Retype only what runs from the first line of the records to the line with "DOI: 10.15761/IMM.1000151", inclusive, and no pictures.

▶ **Dataset entries**:
[Start of Attachment]
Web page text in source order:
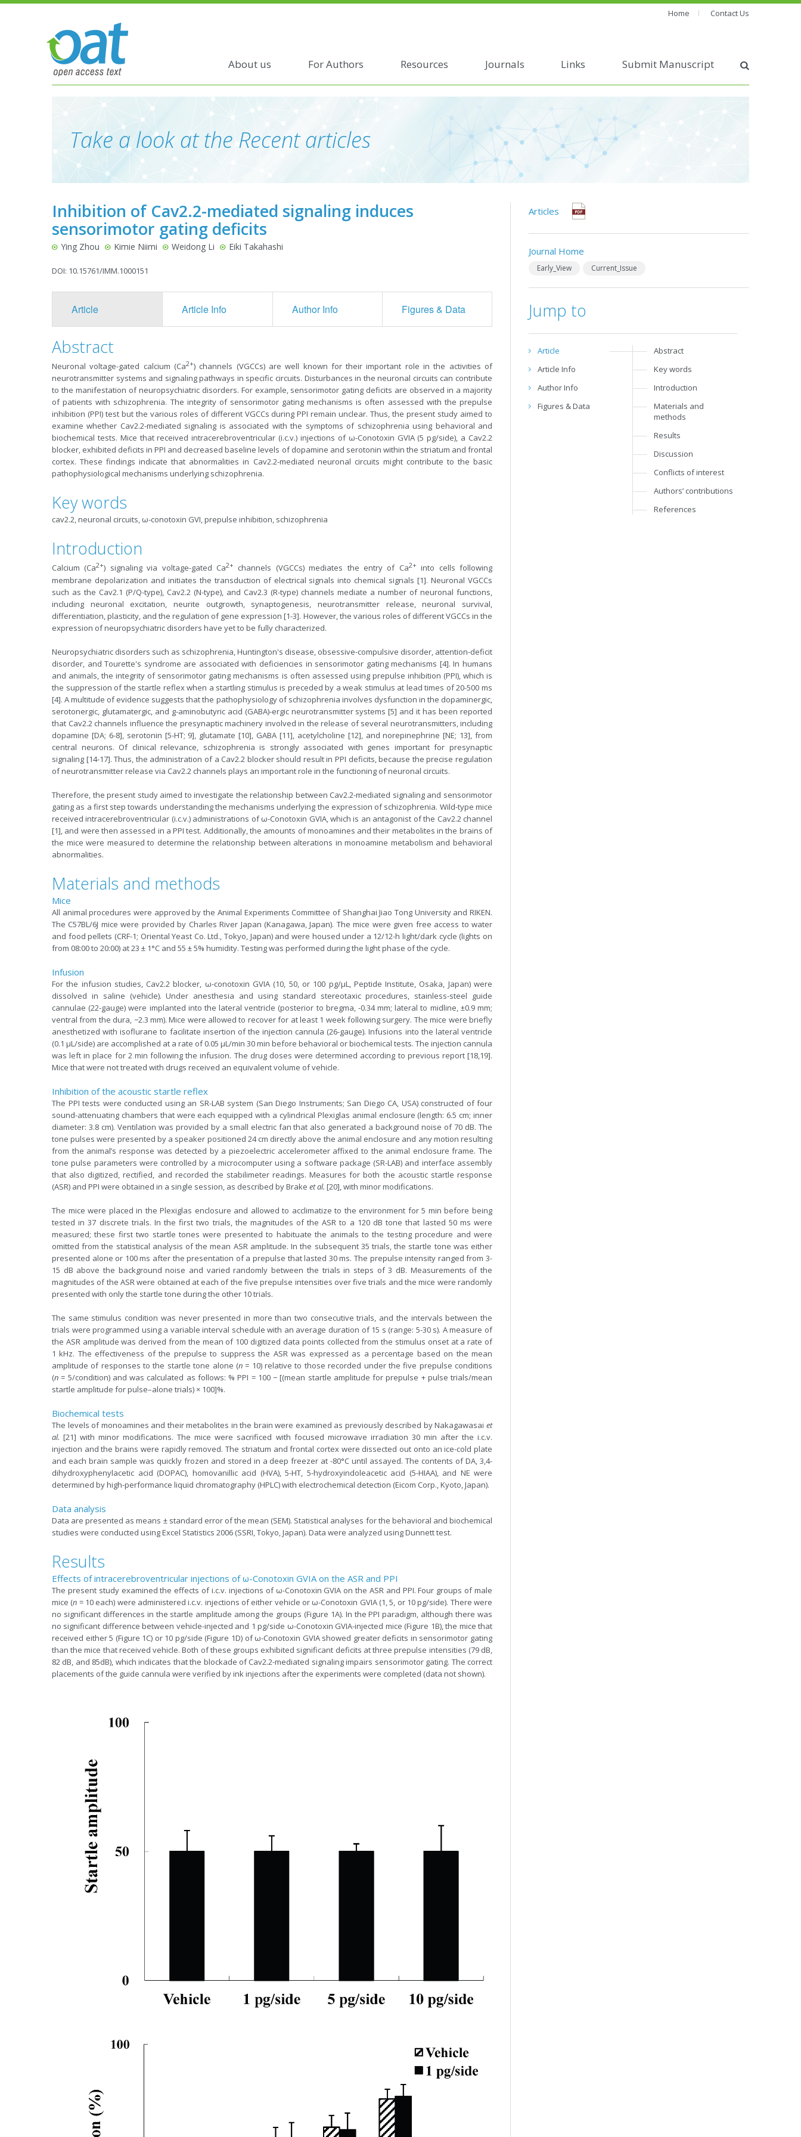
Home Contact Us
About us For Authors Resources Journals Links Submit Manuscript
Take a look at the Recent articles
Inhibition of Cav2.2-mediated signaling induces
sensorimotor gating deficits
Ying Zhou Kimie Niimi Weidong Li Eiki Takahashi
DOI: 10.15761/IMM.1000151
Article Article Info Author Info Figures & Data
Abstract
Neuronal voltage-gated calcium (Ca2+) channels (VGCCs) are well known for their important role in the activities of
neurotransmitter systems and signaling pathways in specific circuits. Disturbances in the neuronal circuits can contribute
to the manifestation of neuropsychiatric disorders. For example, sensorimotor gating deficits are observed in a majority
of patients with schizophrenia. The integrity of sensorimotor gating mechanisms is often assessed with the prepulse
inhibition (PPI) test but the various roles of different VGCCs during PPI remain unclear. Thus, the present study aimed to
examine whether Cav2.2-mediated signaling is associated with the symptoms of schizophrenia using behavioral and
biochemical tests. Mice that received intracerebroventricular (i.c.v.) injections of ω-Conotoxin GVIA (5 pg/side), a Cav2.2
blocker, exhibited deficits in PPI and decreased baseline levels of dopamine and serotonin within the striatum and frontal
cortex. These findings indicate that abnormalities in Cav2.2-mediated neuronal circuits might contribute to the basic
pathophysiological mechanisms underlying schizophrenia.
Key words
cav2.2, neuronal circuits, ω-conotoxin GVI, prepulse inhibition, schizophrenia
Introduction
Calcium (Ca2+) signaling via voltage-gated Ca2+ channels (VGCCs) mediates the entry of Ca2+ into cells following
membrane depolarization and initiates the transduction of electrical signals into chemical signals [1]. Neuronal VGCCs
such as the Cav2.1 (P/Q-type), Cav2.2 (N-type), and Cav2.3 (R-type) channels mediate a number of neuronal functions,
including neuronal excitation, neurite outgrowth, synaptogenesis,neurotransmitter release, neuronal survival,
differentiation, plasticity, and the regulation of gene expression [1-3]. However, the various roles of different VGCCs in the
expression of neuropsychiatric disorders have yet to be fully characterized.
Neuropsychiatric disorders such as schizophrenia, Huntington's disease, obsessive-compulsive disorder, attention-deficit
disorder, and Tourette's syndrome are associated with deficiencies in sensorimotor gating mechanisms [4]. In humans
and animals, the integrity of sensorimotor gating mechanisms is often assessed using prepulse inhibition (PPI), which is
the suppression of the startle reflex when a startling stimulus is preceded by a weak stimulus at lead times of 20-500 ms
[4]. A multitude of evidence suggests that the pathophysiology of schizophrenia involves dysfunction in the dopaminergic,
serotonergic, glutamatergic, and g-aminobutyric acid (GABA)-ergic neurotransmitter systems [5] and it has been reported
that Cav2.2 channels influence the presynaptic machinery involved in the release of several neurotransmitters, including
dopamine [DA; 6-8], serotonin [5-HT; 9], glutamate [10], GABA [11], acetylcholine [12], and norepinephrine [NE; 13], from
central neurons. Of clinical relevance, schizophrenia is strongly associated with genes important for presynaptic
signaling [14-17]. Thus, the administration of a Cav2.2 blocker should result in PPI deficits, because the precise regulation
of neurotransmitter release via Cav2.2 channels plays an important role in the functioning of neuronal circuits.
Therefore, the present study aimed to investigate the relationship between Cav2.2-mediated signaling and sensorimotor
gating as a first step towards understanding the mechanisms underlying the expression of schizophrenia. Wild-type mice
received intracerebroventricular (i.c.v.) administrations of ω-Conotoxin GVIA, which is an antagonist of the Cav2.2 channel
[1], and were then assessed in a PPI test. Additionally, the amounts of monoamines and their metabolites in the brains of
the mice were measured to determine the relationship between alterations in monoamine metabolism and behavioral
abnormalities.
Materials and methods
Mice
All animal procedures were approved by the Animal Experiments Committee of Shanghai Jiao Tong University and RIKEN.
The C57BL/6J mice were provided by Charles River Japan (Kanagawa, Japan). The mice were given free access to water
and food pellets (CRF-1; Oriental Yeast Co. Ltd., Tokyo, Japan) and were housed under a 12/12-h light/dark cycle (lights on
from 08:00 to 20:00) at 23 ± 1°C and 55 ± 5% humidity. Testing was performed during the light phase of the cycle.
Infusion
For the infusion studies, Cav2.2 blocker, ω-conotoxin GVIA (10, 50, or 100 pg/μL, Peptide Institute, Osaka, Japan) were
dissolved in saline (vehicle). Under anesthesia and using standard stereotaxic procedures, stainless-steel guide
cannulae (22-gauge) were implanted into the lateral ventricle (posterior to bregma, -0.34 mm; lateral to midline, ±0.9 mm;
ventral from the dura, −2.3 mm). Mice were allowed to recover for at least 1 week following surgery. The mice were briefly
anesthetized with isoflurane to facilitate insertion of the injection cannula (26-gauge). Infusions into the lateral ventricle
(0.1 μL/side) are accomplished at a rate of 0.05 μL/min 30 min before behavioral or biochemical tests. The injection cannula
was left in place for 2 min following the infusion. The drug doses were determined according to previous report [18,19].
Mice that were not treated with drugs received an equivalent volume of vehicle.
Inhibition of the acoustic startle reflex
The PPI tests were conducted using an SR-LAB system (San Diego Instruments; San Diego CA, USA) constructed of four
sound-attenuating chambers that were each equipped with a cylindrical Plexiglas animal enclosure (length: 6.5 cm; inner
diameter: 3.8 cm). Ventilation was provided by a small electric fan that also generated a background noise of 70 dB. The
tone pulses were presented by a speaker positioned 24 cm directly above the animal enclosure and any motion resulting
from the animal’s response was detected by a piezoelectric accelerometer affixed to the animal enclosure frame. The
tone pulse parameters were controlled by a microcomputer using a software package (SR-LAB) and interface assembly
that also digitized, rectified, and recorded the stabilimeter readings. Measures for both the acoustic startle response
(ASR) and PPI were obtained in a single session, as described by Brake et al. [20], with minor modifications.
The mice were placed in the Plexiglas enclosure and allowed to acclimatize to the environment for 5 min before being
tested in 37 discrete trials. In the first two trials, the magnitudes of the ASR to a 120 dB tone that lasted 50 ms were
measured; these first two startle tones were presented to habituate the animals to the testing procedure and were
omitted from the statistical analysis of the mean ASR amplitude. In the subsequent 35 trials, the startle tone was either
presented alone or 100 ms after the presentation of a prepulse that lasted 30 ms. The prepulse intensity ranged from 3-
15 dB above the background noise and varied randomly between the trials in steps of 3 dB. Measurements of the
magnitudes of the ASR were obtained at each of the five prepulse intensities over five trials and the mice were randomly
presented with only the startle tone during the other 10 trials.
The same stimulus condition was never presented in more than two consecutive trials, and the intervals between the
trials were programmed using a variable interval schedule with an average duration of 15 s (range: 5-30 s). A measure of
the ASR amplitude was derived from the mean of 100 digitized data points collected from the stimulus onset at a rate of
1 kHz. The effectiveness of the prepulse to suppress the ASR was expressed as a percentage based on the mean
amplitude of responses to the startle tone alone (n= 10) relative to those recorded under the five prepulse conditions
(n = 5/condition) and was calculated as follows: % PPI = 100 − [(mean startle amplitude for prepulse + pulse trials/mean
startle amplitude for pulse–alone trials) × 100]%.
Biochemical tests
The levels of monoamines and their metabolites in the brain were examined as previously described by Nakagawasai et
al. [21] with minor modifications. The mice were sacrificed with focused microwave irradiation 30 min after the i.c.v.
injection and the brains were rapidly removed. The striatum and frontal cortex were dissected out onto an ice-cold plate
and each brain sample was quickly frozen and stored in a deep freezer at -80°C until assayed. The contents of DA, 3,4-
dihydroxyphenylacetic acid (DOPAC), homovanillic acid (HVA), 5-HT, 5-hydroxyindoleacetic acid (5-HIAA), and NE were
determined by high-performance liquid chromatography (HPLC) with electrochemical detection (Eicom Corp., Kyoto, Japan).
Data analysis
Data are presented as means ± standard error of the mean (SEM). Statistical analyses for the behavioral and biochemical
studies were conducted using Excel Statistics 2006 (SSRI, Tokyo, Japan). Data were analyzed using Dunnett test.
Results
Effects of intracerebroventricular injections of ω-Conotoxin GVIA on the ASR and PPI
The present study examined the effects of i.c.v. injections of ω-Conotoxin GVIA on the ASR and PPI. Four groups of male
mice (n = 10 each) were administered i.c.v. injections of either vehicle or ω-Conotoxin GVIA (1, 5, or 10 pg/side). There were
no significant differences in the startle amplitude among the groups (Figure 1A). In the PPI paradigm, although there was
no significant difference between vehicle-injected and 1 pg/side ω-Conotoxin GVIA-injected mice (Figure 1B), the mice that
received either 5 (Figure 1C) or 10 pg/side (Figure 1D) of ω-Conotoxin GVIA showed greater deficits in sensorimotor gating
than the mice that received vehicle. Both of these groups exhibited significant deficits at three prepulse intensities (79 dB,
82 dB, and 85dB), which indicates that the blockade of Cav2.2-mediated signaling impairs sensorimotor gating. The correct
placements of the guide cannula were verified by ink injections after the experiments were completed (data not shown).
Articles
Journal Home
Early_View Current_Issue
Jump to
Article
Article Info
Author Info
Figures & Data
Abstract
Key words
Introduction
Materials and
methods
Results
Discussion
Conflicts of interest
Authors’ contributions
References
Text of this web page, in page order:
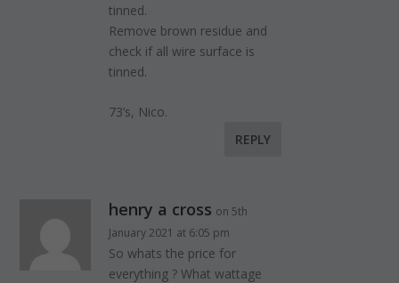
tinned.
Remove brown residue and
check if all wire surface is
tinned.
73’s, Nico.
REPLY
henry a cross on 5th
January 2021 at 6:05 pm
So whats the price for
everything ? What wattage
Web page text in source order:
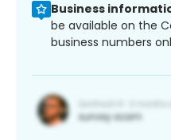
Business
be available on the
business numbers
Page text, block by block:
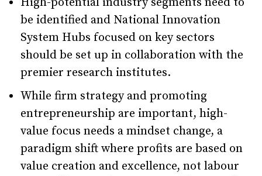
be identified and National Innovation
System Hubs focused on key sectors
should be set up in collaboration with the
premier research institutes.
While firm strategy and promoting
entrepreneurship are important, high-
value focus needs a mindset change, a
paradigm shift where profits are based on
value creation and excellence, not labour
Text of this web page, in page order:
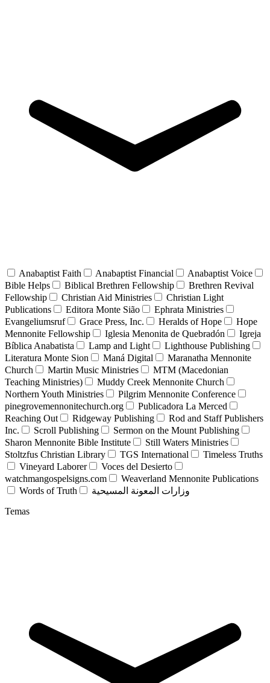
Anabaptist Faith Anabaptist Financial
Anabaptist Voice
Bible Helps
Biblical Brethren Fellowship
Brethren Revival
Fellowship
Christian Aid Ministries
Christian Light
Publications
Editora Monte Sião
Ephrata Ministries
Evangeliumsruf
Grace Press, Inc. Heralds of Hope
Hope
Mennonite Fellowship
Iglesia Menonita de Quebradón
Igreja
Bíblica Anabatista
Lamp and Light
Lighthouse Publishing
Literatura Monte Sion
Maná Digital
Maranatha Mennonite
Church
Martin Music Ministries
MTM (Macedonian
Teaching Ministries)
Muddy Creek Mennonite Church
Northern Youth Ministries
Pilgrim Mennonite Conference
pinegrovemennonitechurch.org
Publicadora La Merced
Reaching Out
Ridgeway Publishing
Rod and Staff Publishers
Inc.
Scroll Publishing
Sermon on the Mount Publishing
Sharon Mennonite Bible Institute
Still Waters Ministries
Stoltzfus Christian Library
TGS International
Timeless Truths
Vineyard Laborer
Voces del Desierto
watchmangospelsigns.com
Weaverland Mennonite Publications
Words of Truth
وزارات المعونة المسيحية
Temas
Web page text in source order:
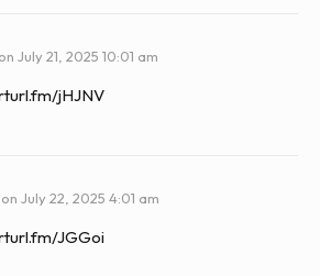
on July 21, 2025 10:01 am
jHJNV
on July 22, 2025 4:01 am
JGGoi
[End of Attachment]
▶ **Solution to this task**:
Web page text in source order:
Home Contact Us
About us For Authors Resources Journals Links Submit Manuscript
Take a look at the Recent articles
Inhibition of Cav2.2-mediated signaling induces
sensorimotor gating deficits
Ying Zhou Kimie Niimi Weidong Li Eiki Takahashi
DOI: 10.15761/IMM.1000151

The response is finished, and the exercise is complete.